** Opening TASK DATA block **
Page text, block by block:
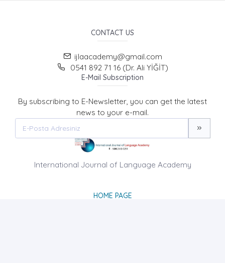
CONTACT US
ijlaacademy@gmail.com
0541 892 71 16 (Dr. Ali YİĞİT)
E-Mail Subscription
By subscribing to E-Newsletter, you can get the latest
news to your e-mail.
International Journal of Language Academy
HOME PAGE
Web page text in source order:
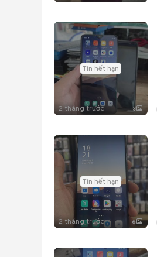
Tin hết hạn
2 tháng trước 3
Tin hết hạn
2 tháng trước 6
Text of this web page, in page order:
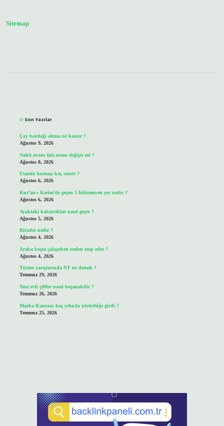
Sitemap
Son Yazılar
Çay bardağı altına ne konur ?
Ağustos 9, 2026
Nakit avans faiz oranı değişir mi ?
Ağustos 8, 2026
Etamin kumaşı kaç count ?
Ağustos 6, 2026
Kur’an-ı Kerim’de geçen 5 bilinmeyen şey nedir ?
Ağustos 6, 2026
Ayaktaki kabarcıklar nasıl geçer ?
Ağustos 5, 2026
Birader nedir ?
Ağustos 4, 2026
Araba boşta çalışırken neden stop eder ?
Ağustos 4, 2026
Yüzme yarışlarında NT ne demek ?
Temmuz 29, 2026
Yeni evli çiftler nasıl boşanabilir ?
Temmuz 26, 2026
Marka Kanunu kaç yılında yürürlüğe girdi ?
Temmuz 25, 2026
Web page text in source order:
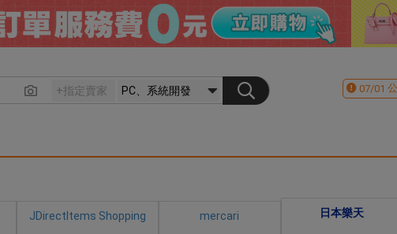
07/01
JDirectItems Shopping mercari 日本樂天
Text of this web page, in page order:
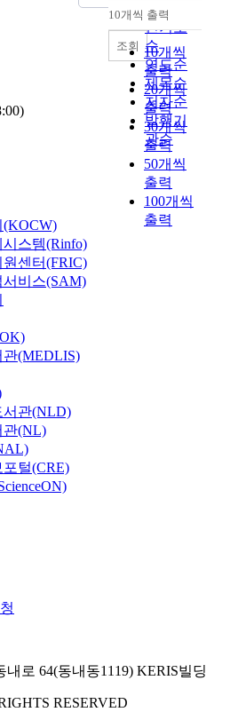
순
인기도
순
연도순
제목순
저자순
발행기
관순
내림차순
10개씩 출력
10개씩
출력
20개씩
출력
30개씩
출력
50개씩
출력
100개씩
출력
조회
스템(Rinfo)
센터(FRIC)
비스(SAM)
(MEDLIS)
서관(NLD)
관(NL)
털(CRE)
로 64(동내동1119) KERIS빌딩
RESERVED
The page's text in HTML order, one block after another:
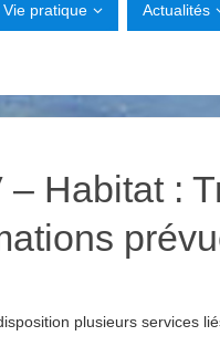
Vie pratique Actualités
– Habitat :
plusieurs services
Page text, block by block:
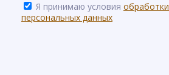
Я принимаю условия обработки
персональных данных
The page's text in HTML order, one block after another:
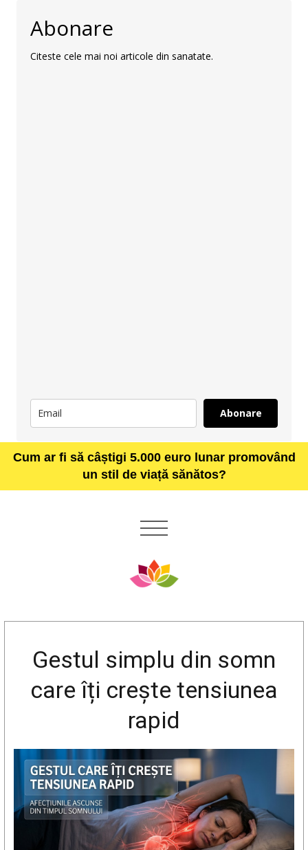
Abonare
Citeste cele mai noi articole din sanatate.
Abonare
Cum ar fi să câștigi 5.000 euro lunar promovând
un stil de viață sănătos?
Gestul simplu din somn
care îți crește tensiunea
rapid
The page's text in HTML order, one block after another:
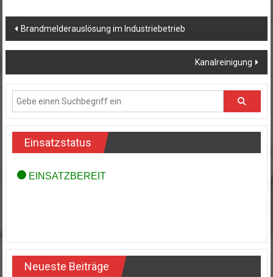
Beitragsnavigation
Brandmelderauslösung im Industriebetrieb
Kanalreinigung
Einsatzstatus
Neueste Beiträge
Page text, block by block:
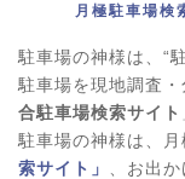
月極駐車場検
駐車場の神様は、“
駐車場を現地調査・
合駐車場検索サイト
駐車場の神様は、
索サイト」
、お出
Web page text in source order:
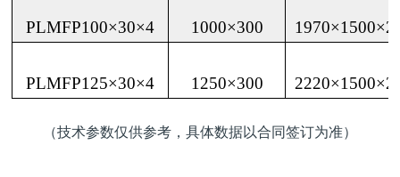
PLMFP100×30×4 1000×300
PLMFP125×30×4 1250×300
（技术参数仅供参考，具体数据以合同签订为准）
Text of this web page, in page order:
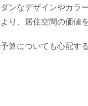
ダンなデザインやカラ
より、居住空間の価値
予算についても心配す
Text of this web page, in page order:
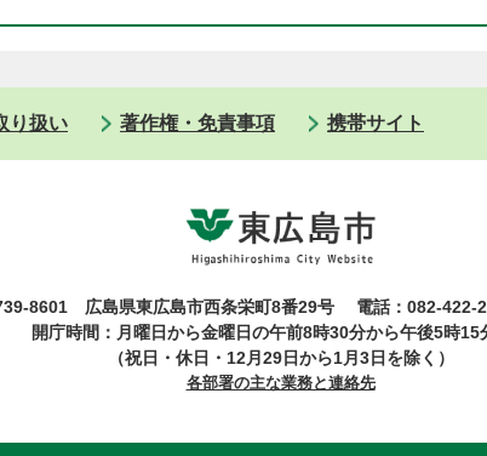
り扱い 著作権・免責事項 携帯サイト
8601 広島県東広島市西条栄町8番29号
電話：082-422-
開庁時間：月曜日から金曜日の午前8時30分から午後5時15
（祝日・休日・12月29日から1月3日を除く）
各部署の主な業務と連絡先
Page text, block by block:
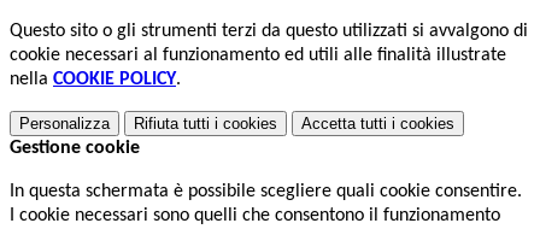
Questo sito o gli strumenti terzi da questo utilizzati si avvalgono di
cookie necessari al funzionamento ed utili alle finalità illustrate
nella COOKIE POLICY.
Personalizza Rifiuta tutti i cookies Accetta tutti i cookies
Gestione cookie
In questa schermata è possibile scegliere quali cookie consentire.
I cookie necessari sono quelli che consentono il funzionamento
** Closing TASK DATA block **
[REQUIRED ACTION]:
I'd like the data above duplicated exactly, with no pictures included.

[WRITTEN SOLUTION]:
Page text, block by block:
CONTACT US
ijlaacademy@gmail.com
0541 892 71 16 (Dr. Ali YİĞİT)
E-Mail Subscription
By subscribing to E-Newsletter, you can get the latest
news to your e-mail.
International Journal of Language Academy
HOME PAGE
Web page text in source order:
Tin hết hạn
2 tháng trước 3
Tin hết hạn
2 tháng trước 6
Text of this web page, in page order:
Sitemap
Son Yazılar
Çay bardağı altına ne konur ?
Ağustos 9, 2026
Nakit avans faiz oranı değişir mi ?
Ağustos 8, 2026
Etamin kumaşı kaç count ?
Ağustos 6, 2026
Kur’an-ı Kerim’de geçen 5 bilinmeyen şey nedir ?
Ağustos 6, 2026
Ayaktaki kabarcıklar nasıl geçer ?
Ağustos 5, 2026
Birader nedir ?
Ağustos 4, 2026
Araba boşta çalışırken neden stop eder ?
Ağustos 4, 2026
Yüzme yarışlarında NT ne demek ?
Temmuz 29, 2026
Yeni evli çiftler nasıl boşanabilir ?
Temmuz 26, 2026
Marka Kanunu kaç yılında yürürlüğe girdi ?
Temmuz 25, 2026
Web page text in source order:
07/01
JDirectItems Shopping mercari 日本樂天
Text of this web page, in page order:
순
인기도
순
연도순
제목순
저자순
발행기
관순
내림차순
10개씩 출력
10개씩
출력
20개씩
출력
30개씩
출력
50개씩
출력
100개씩
출력
조회
스템(Rinfo)
센터(FRIC)
비스(SAM)
(MEDLIS)
서관(NLD)
관(NL)
털(CRE)
로 64(동내동1119) KERIS빌딩
RESERVED
The page's text in HTML order, one block after another:
Vie pratique Actualités
– Habitat :
plusieurs services
Page text, block by block:
Я принимаю условия обработки
персональных данных
The page's text in HTML order, one block after another:
Abonare
Citeste cele mai noi articole din sanatate.
Abonare
Cum ar fi să câștigi 5.000 euro lunar promovând
un stil de viață sănătos?
Gestul simplu din somn
care îți crește tensiunea
rapid
The page's text in HTML order, one block after another:
Beitragsnavigation
Brandmelderauslösung im Industriebetrieb
Kanalreinigung
Einsatzstatus
Neueste Beiträge
Page text, block by block:
月極駐車場検
駐車場の神様は、“
駐車場を現地調査・
合駐車場検索サイト
駐車場の神様は、
索サイト」
、お出
Web page text in source order:
PLMFP100×30×4 1000×300
PLMFP125×30×4 1250×300
（技术参数仅供参考，具体数据以合同签订为准）
Text of this web page, in page order:
ダンなデザインやカラ
より、居住空間の価値
予算についても心配す
Text of this web page, in page order:
り扱い 著作権・免責事項 携帯サイト
8601 広島県東広島市西条栄町8番29号
電話：082-422-
開庁時間：月曜日から金曜日の午前8時30分から午後5時15
（祝日・休日・12月29日から1月3日を除く）
各部署の主な業務と連絡先
Page text, block by block:
Questo sito o gli strumenti terzi da questo utilizzati si avvalgono di
cookie necessari al funzionamento ed utili alle finalità illustrate
nella COOKIE POLICY.
Personalizza Rifiuta tutti i cookies Accetta tutti i cookies
Gestione cookie
In questa schermata è possibile scegliere quali cookie consentire.
I cookie necessari sono quelli che consentono il funzionamento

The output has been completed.